Javier Chila

Personal information
- Full name: Bernardo Javier Chila Ayovi
- Date of birth: 14 July 1984 (age 42)
- Place of birth: Muisne, Esmeraldas, Ecuador
- Position: Defender

Team information
- Current team: Morris Elite

Youth career
- 2002–2003: El Nacional

Senior career*
- Years: Team / Apps / (Gls)
- 2004–2006: El Nacional / 2 / (0)
- 2005: →Macará (loan) / 6 / (0)
- 2006: →Azogues (loan) / 29 / (2)
- 2007–2008: Olmedo / 26 / (0)
- 2008: Universidad Católica / 22 / (1)
- 2009-2010: Deportivo Cuenca / 20 / (2)
- 2010–2012: El Nacional / 104 / (9)
- 2013: Deportivo Quito / 13 / (1)
- 2014: Olmedo / 25 / (1)
- 2015-2018: Fuerza Amarilla / 85 / (0)
- 2019–2020: Miami United / 0 / (0)
- 2021–: Morris Elite / 0 / (0)

= Javier Chila =

Ecuadorian footballer (born 1984)

Bernardo Javier Chila Ayovi (born July 14, 1984) is an Ecuadorian footballer who plays for Morris Elite in the USL League Two.

==Club career==
Chila began his professional career with El Nacional. He only appeared in two games for Nacional before being loaned out to Macará and Azogues during the early part of his career.

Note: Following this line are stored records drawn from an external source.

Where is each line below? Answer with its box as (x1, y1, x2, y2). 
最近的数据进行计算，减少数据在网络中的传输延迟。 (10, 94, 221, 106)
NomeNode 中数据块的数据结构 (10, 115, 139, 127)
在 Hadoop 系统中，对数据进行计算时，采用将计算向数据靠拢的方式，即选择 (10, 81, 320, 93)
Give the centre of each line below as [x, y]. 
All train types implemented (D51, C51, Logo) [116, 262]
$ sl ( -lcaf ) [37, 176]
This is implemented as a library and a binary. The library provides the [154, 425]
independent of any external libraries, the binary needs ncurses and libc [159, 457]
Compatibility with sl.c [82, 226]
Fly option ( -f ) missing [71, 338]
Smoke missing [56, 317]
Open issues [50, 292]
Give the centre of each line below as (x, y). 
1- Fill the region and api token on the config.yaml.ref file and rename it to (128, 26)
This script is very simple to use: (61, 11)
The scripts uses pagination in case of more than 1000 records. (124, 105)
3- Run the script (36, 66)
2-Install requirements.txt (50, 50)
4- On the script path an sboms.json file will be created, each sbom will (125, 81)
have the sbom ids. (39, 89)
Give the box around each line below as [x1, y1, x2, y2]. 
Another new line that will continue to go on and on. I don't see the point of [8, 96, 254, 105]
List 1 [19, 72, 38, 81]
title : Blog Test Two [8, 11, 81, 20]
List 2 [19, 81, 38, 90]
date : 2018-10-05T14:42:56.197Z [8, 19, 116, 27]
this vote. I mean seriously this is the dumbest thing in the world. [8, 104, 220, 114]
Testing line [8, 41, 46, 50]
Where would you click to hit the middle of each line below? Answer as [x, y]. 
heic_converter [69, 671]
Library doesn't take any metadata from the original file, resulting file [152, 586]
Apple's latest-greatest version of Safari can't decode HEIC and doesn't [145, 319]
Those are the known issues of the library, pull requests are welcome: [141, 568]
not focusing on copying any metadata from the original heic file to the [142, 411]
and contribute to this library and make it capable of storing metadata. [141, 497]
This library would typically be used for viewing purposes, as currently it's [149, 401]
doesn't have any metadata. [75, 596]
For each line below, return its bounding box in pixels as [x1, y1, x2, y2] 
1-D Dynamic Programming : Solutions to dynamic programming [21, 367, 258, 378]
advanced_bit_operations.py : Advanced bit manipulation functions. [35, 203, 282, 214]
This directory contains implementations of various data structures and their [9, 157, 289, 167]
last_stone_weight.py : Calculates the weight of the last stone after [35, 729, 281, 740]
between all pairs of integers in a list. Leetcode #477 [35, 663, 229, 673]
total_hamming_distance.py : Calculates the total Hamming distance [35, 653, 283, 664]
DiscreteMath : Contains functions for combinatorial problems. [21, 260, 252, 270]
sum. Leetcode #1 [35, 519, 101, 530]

In 2007, he was sold by Nacional, joining Olmedo, where he played 26 games in his first season at the club. Only a season passed when he was sold to Universidad Católica where he went on to score his first goal in Serie A.

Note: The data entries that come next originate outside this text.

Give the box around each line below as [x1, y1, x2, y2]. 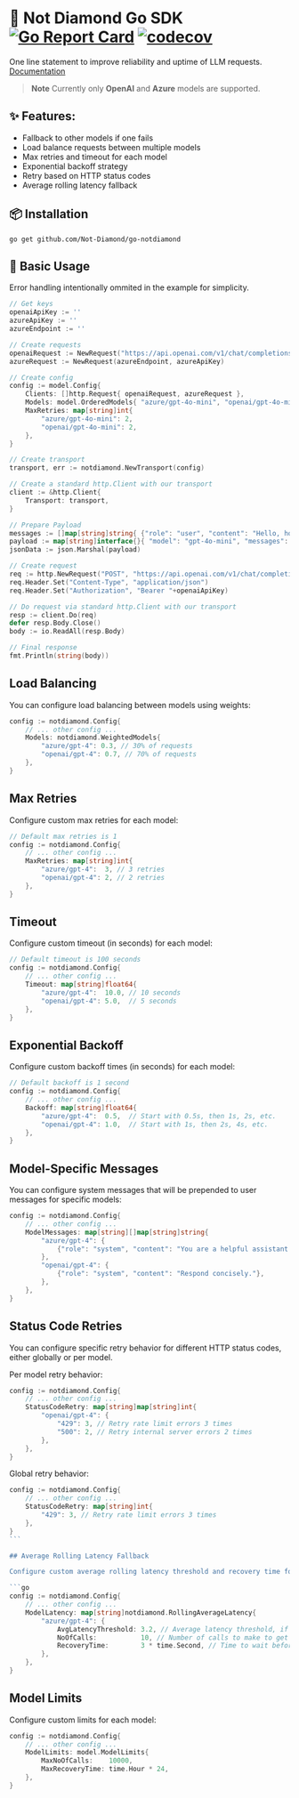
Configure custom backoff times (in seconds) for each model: [9, 1061, 236, 1072]
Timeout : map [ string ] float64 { [25, 980, 138, 989]
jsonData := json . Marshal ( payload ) [9, 545, 141, 554]
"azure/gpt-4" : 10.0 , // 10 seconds [41, 988, 181, 997]
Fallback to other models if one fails [21, 133, 154, 143]
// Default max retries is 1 [9, 832, 117, 841]
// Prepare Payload [9, 520, 82, 529]
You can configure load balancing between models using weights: [9, 699, 251, 710]
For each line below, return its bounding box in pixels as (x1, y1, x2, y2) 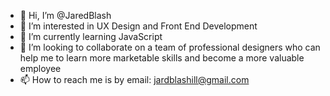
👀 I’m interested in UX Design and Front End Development (19, 20, 258, 32)
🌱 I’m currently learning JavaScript (19, 31, 163, 42)
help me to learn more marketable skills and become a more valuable (19, 52, 305, 64)
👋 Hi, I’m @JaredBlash (19, 10, 112, 21)
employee (19, 63, 62, 74)
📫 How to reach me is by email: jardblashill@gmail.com (19, 74, 250, 85)
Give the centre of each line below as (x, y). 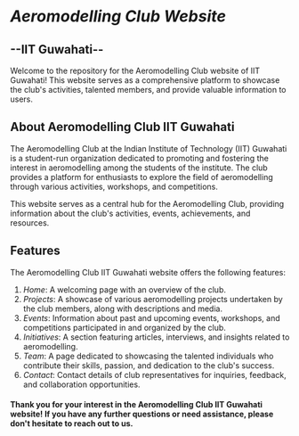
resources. (30, 222)
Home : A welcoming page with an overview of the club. (124, 289)
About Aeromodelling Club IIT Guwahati (122, 127)
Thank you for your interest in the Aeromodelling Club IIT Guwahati (137, 405)
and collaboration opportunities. (81, 384)
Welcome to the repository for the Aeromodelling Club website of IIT (135, 70)
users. (22, 99)
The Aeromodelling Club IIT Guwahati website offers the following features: (148, 272)

In 2009, he became one of the new reinforcements of Deportivo Cuenca to reinforce their defense for their Copa Libertadores 2009 campaign. After a short stint with Deportivo Cuenca, he returned to El Nacional in 2010, where he would spend the next few seasons as a regular starter for the club. On 4 March 2011, Chila scored a brace, including one on a free kick, in a 2–0 victory over Emelec. On 30 November 2011, Chila scored the winning goal in a 1–0 victory over Deportivo Quito at the Estadio Olímpico Atahualpa.

During January 2013, Chila signed with Deportivo Quito. He remained at the club for one year. On 9 December 2013 he signed for Olmedo, re-joining the club as a key signing for the 2014 season.

For the 2015 season Chila joined newly promoted Ecuadorian Serie B club Fuerza Amarilla and helped them gain promotion to the top flight for the first time in the clubs history. In 2016 helped the club to an 8th-place finish in its debut season in the top flight and qualification to the Copa Sudamericana 2017.

In 2019, he was recruited by Ferdinando De Matthaeis to play for Miami United of the National Premier Soccer League, moving abroad for the first time in his career. On 11 February 2021 Chila signed with Morris Elite to play for the club in the 2021 USL League Two season.